I'm writing a little hobby tool to examine the UCD (it prints a markdown table) and am quite confused about the database. I'm using ucd-parse to read the database, which has its own pitfalls, like not being able to just read from memory. But what ultimately confuses me is that a UCD table row contains a name and a unicode 1.0 name. What further confuses me is that the name, for example contains just <control>
for control characters, and doesn't actually tell you anything about what the character really is. Why is Unicode like this?
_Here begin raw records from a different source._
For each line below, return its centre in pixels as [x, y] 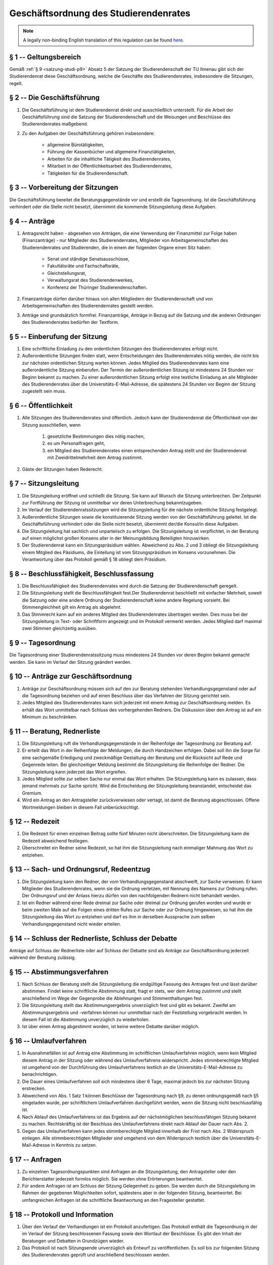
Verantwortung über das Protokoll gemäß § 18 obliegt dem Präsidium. [94, 560]
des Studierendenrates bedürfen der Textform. [71, 322]
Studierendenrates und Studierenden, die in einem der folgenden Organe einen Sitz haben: [117, 247]
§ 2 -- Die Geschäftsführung [55, 98]
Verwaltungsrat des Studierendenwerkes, [90, 280]
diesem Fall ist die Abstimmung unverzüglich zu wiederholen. [86, 1019]
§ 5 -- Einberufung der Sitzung [58, 336]
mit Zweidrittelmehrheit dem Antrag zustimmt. [95, 457]
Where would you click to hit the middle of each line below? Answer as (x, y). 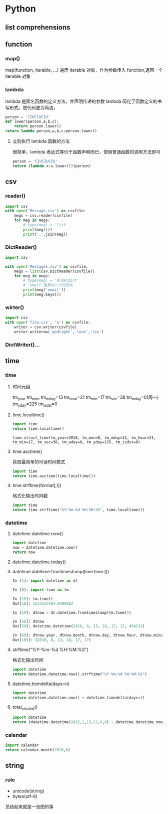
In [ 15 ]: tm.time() (33, 599)
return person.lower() (38, 126)
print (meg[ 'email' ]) (44, 290)
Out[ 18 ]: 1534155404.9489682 (43, 603)
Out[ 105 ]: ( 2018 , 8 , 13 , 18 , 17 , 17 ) (52, 640)
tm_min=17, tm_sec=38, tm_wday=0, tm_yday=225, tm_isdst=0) (76, 442)
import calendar (22, 745)
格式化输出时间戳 (30, 496)
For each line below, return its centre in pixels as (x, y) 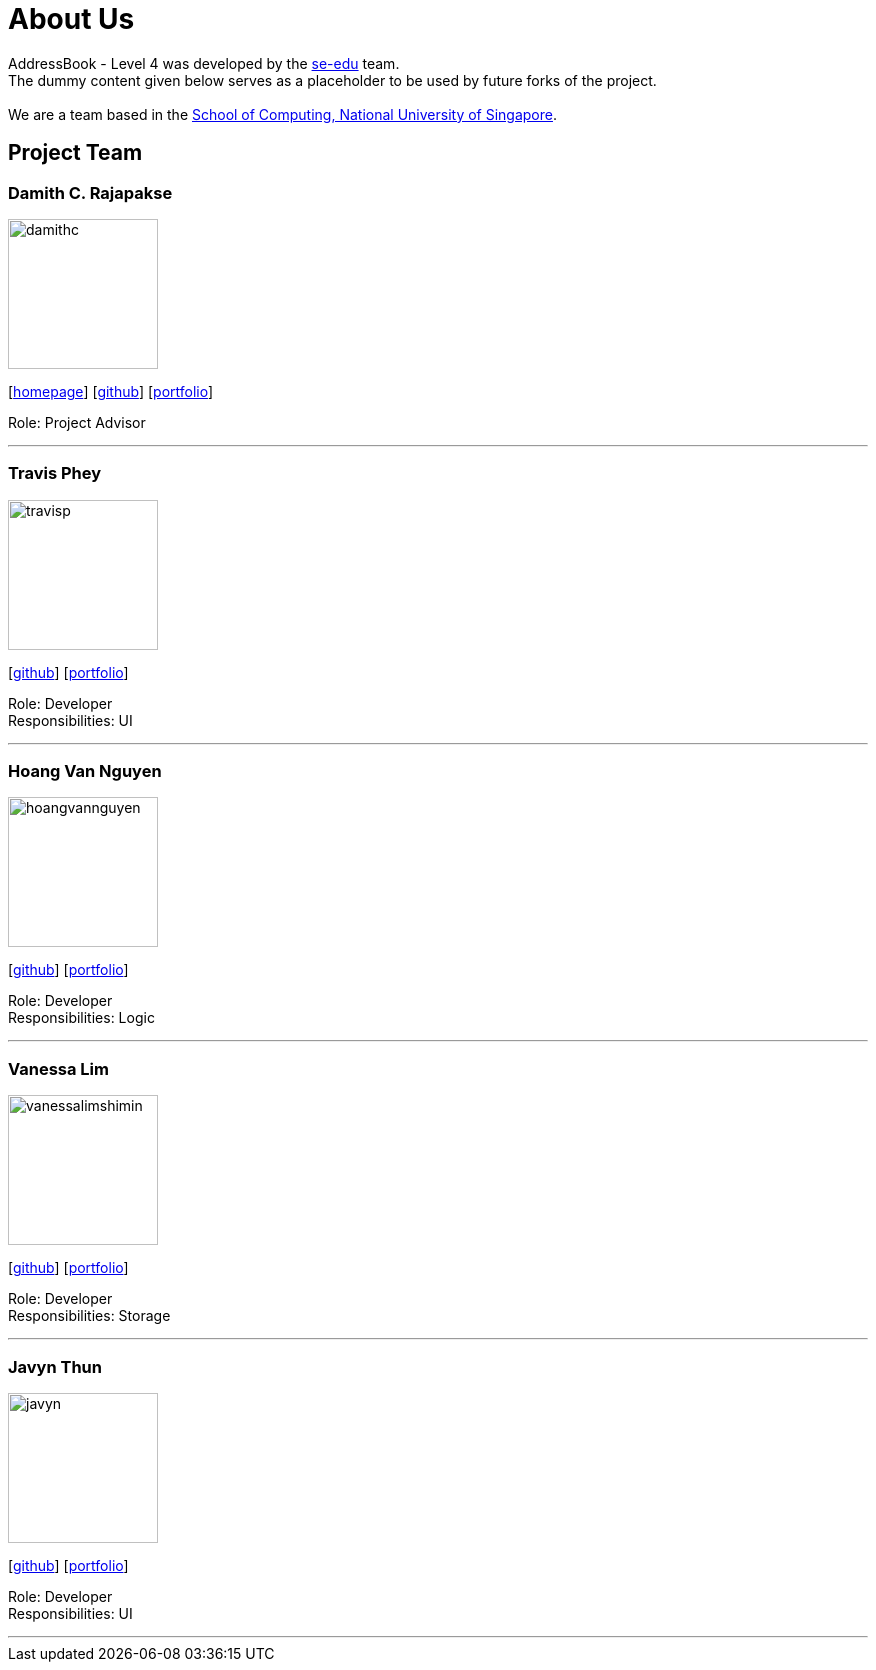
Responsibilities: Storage (89, 1316)
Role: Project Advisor (77, 422)
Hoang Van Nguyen (85, 771)
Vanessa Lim (58, 1068)
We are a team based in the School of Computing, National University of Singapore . (283, 114)
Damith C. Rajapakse (90, 192)
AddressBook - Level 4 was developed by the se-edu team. (204, 63)
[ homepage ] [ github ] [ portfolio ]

Which attribute should I use (name
or unicode1_name
)?
To try to work around this clunky way of doing things I've tried this algorithm:
use ucd_parse::{parse as parse_ucd, UnicodeData, UnicodeDataExpander};
// ...
println!("Loading UCD");
// Load the Unicode rows
let data: Vec<UnicodeData> = match parse_ucd(tempdir.path()) {
Ok(d) => d,
Err(e) => {
eprintln!("Error: the downloaded UCD is invalid: {}", e);
return;
}
};
// Expand all the rows into the full Unicode character set
let data: Vec<UnicodeData> = UnicodeDataExpander::new(data.iter().cloned()).collect();
println!("Loaded {} unicode characters", data.len());
let mut outfile = match File::create("ucd.md") {
Ok(f) => f,
Err(e) => {
eprintln!("Error: file creation failed for file ucd.dic: {}", e);
return;
}
};
let mut chars: BTreeMap<String, BTreeMap<u32, String>> = BTreeMap::new();
data.iter().for_each(|row| {
chars
.entry(row.general_category.clone())
.or_insert_with(BTreeMap::new)
.insert(
row.codepoint.value(),
if row.unicode1_name.clone().is_empty() && !row.name.clone().is_empty() {
row.name.clone()
} else if !row.unicode1_name.is_empty() && row.name.clone().is_empty() {
row.unicode1_name.clone()
} else if !row.name.clone().is_empty() && !row.unicode1_name.clone().is_empty() {
row.unicode1_name.clone()
} else {
String::from("Unspecified")
},
);
});
Probably not the best way of doing things, but I couldn't really think of another way of resolving this issue. Is there another way I'm unaware of?